Your copy should contain exactly the lines from the start of the material through the line containing "breast cancer, a", and no pictures.

▼

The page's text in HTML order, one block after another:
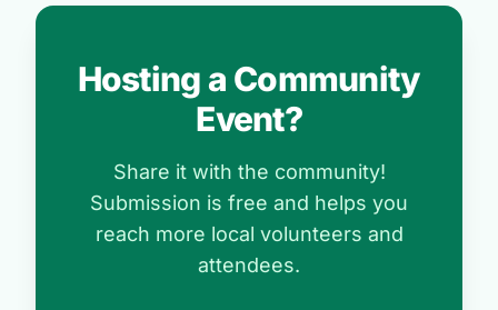
Hosting a Community
Event?
Share it with the community!
Submission is free and helps you
reach more local volunteers and
attendees.
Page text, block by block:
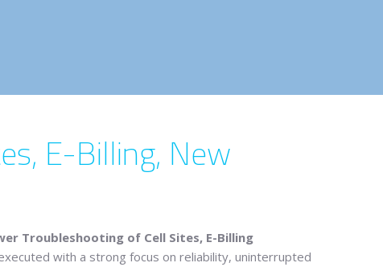
E-Billing, New
Troubleshooting of Cell Sites, E-Billing
with a strong focus on reliability, uninterrupted
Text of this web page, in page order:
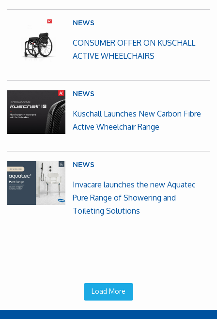
NEWS
CONSUMER OFFER ON KUSCHALL
ACTIVE WHEELCHAIRS
NEWS
Küschall Launches New Carbon Fibre
Active Wheelchair Range
NEWS
Invacare launches the new Aquatec
Pure Range of Showering and
Toileting Solutions
Load More
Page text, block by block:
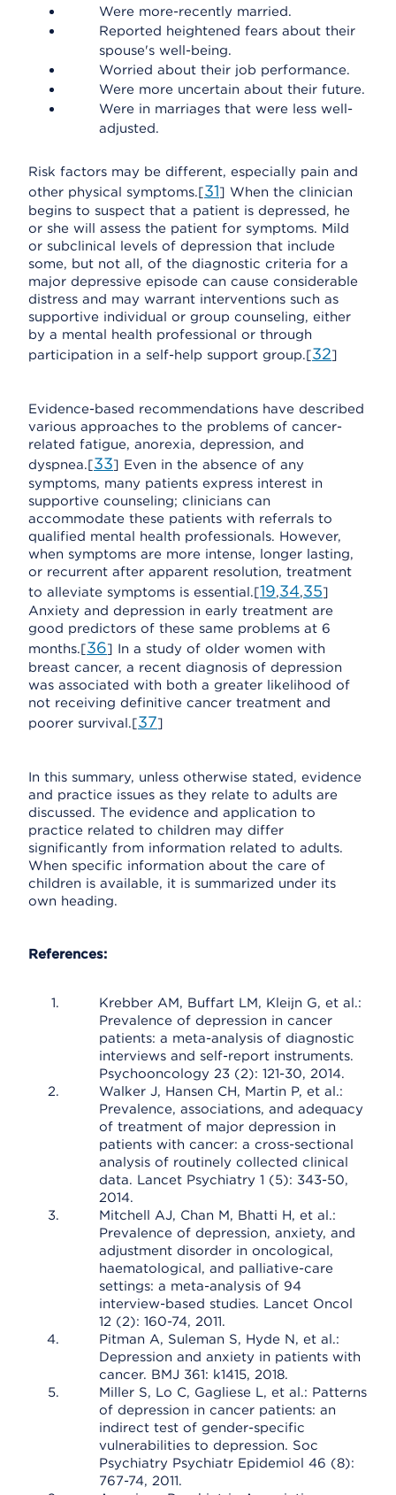
Were more-recently married.
Reported heightened fears about their
spouse's well-being.
Worried about their job performance.
Were more uncertain about their future.
Were in marriages that were less well-
adjusted.
Risk factors may be different, especially pain and
other physical symptoms.[31] When the clinician
begins to suspect that a patient is depressed, he
or she will assess the patient for symptoms. Mild
or subclinical levels of depression that include
some, but not all, of the diagnostic criteria for a
major depressive episode can cause considerable
distress and may warrant interventions such as
supportive individual or group counseling, either
by a mental health professional or through
participation in a self-help support group.[32]
Evidence-based recommendations have described
various approaches to the problems of cancer-
related fatigue, anorexia, depression, and
dyspnea.[33] Even in the absence of any
symptoms, many patients express interest in
supportive counseling; clinicians can
accommodate these patients with referrals to
qualified mental health professionals. However,
when symptoms are more intense, longer lasting,
or recurrent after apparent resolution, treatment
to alleviate symptoms is essential.[19,34,35]
Anxiety and depression in early treatment are
good predictors of these same problems at 6
months.[36] In a study of older women with
breast cancer, a recent diagnosis of depression
was associated with both a greater likelihood of
not receiving definitive cancer treatment and
poorer survival.[37]
In this summary, unless otherwise stated, evidence
and practice issues as they relate to adults are
discussed. The evidence and application to
practice related to children may differ
significantly from information related to adults.
When specific information about the care of
children is available, it is summarized under its
own heading.
References:
Krebber AM, Buffart LM, Kleijn G, et al.:
Prevalence of depression in cancer
patients: a meta-analysis of diagnostic
interviews and self-report instruments.
Psychooncology 23 (2): 121-30, 2014.
Walker J, Hansen CH, Martin P, et al.:
Prevalence, associations, and adequacy
of treatment of major depression in
patients with cancer: a cross-sectional
analysis of routinely collected clinical
data. Lancet Psychiatry 1 (5): 343-50,
2014.
Mitchell AJ, Chan M, Bhatti H, et al.:
Prevalence of depression, anxiety, and
adjustment disorder in oncological,
haematological, and palliative-care
settings: a meta-analysis of 94
interview-based studies. Lancet Oncol
12 (2): 160-74, 2011.
Pitman A, Suleman S, Hyde N, et al.:
Depression and anxiety in patients with
cancer. BMJ 361: k1415, 2018.
Miller S, Lo C, Gagliese L, et al.: Patterns
of depression in cancer patients: an
indirect test of gender-specific
vulnerabilities to depression. Soc
Psychiatry Psychiatr Epidemiol 46 (8):
767-74, 2011.
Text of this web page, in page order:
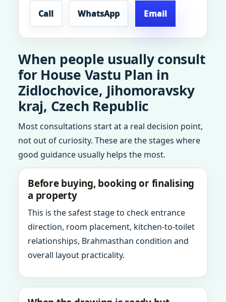
Call WhatsApp Email
When people usually consult
for House Vastu Plan in
Zidlochovice, Jihomoravsky
kraj, Czech Republic
Most consultations start at a real decision point,
not out of curiosity. These are the stages where
good guidance usually helps the most.
Before buying, booking or finalising
a property
This is the safest stage to check entrance
direction, room placement, kitchen-to-toilet
relationships, Brahmasthan condition and
overall layout practicality.
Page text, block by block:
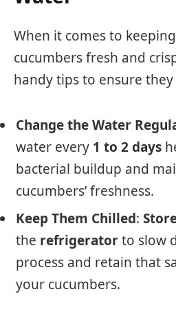
When it comes to
cucumbers fresh and
handy tips to ensure
Change the Water
water every 1 to 2 days
bacterial buildup and
cucumbers’ freshness.
Keep Them Chilled:
the refrigeratorto slow
process and retain that
your cucumbers.
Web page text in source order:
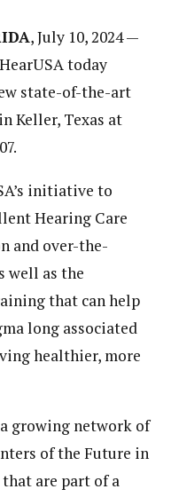
, July 10, 2024 —
today
state-of-the-art
Keller, Texas at
initiative to
Hearing Care
and over-the-
well as the
that can help
long associated
healthier, more
growing network of
of the Future in
are part of a
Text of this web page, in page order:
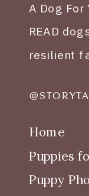
A Dog For
READ
resilient
Home
Puppies
Puppy
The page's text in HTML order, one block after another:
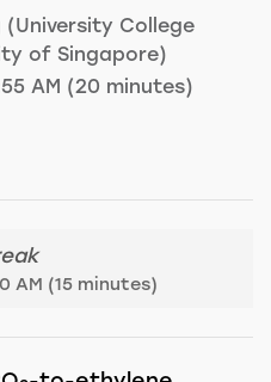
(University College
of Singapore)
AM (20 minutes)
AM (15 minutes)
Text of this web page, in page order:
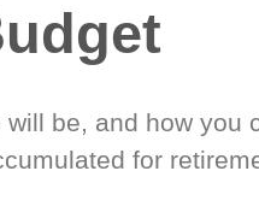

▲

ANSWER BELOW -
The page's text in HTML order, one block after another:
Hosting a Community
Event?
Share it with the community!
Submission is free and helps you
reach more local volunteers and
attendees.
Page text, block by block:
E-Billing, New
Troubleshooting of Cell Sites, E-Billing
with a strong focus on reliability, uninterrupted
Text of this web page, in page order:
NEWS
CONSUMER OFFER ON KUSCHALL
ACTIVE WHEELCHAIRS
NEWS
Küschall Launches New Carbon Fibre
Active Wheelchair Range
NEWS
Invacare launches the new Aquatec
Pure Range of Showering and
Toileting Solutions
Load More
Page text, block by block:
Were more-recently married.
Reported heightened fears about their
spouse's well-being.
Worried about their job performance.
Were more uncertain about their future.
Were in marriages that were less well-
adjusted.
Risk factors may be different, especially pain and
other physical symptoms.[31] When the clinician
begins to suspect that a patient is depressed, he
or she will assess the patient for symptoms. Mild
or subclinical levels of depression that include
some, but not all, of the diagnostic criteria for a
major depressive episode can cause considerable
distress and may warrant interventions such as
supportive individual or group counseling, either
by a mental health professional or through
participation in a self-help support group.[32]
Evidence-based recommendations have described
various approaches to the problems of cancer-
related fatigue, anorexia, depression, and
dyspnea.[33] Even in the absence of any
symptoms, many patients express interest in
supportive counseling; clinicians can
accommodate these patients with referrals to
qualified mental health professionals. However,
when symptoms are more intense, longer lasting,
or recurrent after apparent resolution, treatment
to alleviate symptoms is essential.[19,34,35]
Anxiety and depression in early treatment are
good predictors of these same problems at 6
months.[36] In a study of older women with
breast cancer, a recent diagnosis of depression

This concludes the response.